Krieger concluded that autonomy, competence and internal motivation all play an important role.
The study dispelled the myth that happiness is built on some of the perks one might expect to bring happiness, such as prestige, power and pay. Krieger found that “prestige lawyers” — those working in private practice in law firms of 100 or more attorneys — were not has happy as the public service attorneys even though the prestige lawyers got paid more.
Krieger was quick to point out that there is no one job that will make everyone happy.
“If you take a job at a big firm because you love the work, you will be happy,” he said. “But if you take the same job just for the high salary, you will be unhappy.”
Using Krieger’s criteria, as well as some of our own, we created our list of the 10 best legal careers.
1. Judge or magistrate
As we mentioned, there’s Judge Judy … and then there’s everybody else. But even traditional judicial roles make this legal career No. 1. First, judges enjoy the highest level of autonomy, and in most cases have supporting staffs to assist them. Internal motivation is very high, as most judges find great satisfaction in helping people resolve conflicts. Judges also get fairly high salaries and enjoy the prestige of the authority.
“It’s a fabulous career,” said Gregory O’Brien, who served 20 years as a judge in the Los Angeles Superior Court system. “You have independence. You’re not there to advocate. It provides a lot of professional satisfaction.”
Unfortunately, it’s a tough job to land. Judges and magistrates make up only 2.2 percent of licensed attorneys in the U.S. There are only 3,294 federal judges and an estimated 12,000 state judges.
However, it can happen. O’Brien said it’s important to maintain, at all times, a high level of professionalism as you go through your law career because your peers could play a role in your appointment or election. It’s also important to get involved in your community via volunteer work.

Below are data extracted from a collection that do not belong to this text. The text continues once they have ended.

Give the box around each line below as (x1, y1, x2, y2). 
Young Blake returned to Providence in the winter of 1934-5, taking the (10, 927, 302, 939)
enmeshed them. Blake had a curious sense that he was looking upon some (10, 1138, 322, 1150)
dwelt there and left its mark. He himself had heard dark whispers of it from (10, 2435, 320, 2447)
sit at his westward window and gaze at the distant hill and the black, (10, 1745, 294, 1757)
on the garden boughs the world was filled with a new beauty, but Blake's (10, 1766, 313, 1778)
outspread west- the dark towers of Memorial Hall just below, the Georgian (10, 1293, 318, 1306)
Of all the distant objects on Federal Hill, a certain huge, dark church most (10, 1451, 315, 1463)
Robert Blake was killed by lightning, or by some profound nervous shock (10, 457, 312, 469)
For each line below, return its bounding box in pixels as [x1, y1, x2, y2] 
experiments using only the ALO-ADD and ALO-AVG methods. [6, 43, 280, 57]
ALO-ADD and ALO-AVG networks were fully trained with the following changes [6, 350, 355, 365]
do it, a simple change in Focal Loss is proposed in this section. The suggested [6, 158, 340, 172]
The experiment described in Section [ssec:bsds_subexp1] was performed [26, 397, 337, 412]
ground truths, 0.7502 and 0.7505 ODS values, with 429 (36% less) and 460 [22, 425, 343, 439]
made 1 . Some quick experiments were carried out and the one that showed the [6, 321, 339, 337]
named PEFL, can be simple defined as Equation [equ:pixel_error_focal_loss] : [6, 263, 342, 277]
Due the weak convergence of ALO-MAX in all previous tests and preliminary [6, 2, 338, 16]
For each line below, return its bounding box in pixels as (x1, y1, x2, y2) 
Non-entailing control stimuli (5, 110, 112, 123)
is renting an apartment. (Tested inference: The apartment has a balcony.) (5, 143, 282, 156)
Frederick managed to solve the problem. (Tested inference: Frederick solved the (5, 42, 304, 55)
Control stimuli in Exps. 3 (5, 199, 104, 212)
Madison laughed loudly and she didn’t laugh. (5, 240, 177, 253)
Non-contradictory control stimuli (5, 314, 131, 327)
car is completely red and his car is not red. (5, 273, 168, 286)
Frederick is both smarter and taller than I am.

He did pro bono work as a pro tem judge in small claims and traffic court. That experience got him hooked on the possibility of becoming a judge full time.
“I was blessed,” he said.
2. Law professor
While not everyone is cut out for the academic life, it is without question a cushy job. Clients? What clients?
Billable hours? What billable hours?
Nancy Levit, a professor at University of Missouri – Kansas City School of Law, was featured in the book, “What the Best Law Teachers Do.” She also co-authored a book, “The Happy Lawyer: Making a Good Life in Law.”
So she has a good sense about this …
“Law professors have a great deal of autonomy in choosing what they teach and how to teach it,” she said. “They are usually in excellent command of their subject matter area and feel competent.”
Still, the best part of the job is the personal connections you make, she said. Law professors are affecting lives, after all.
“Perhaps most importantly, over time, they develop close personal connections with many students, which thoroughly enriches the professors’ lives,” she said. “The most meaningful recognition that I have ever received was in an anonymous thank-you card at the end of a semester about 10 years ago, which said, ‘Good teachers care about how their students are doing in the classroom. The great ones care about how their students are doing in life.’”
Additionally, the pay’s not bad, either. In 2008, a full professor earned $147,000.
The downside: Legal academia makes up only 1.5 percent of the legal workforce. And with law school applications down, there are limited job opportunities.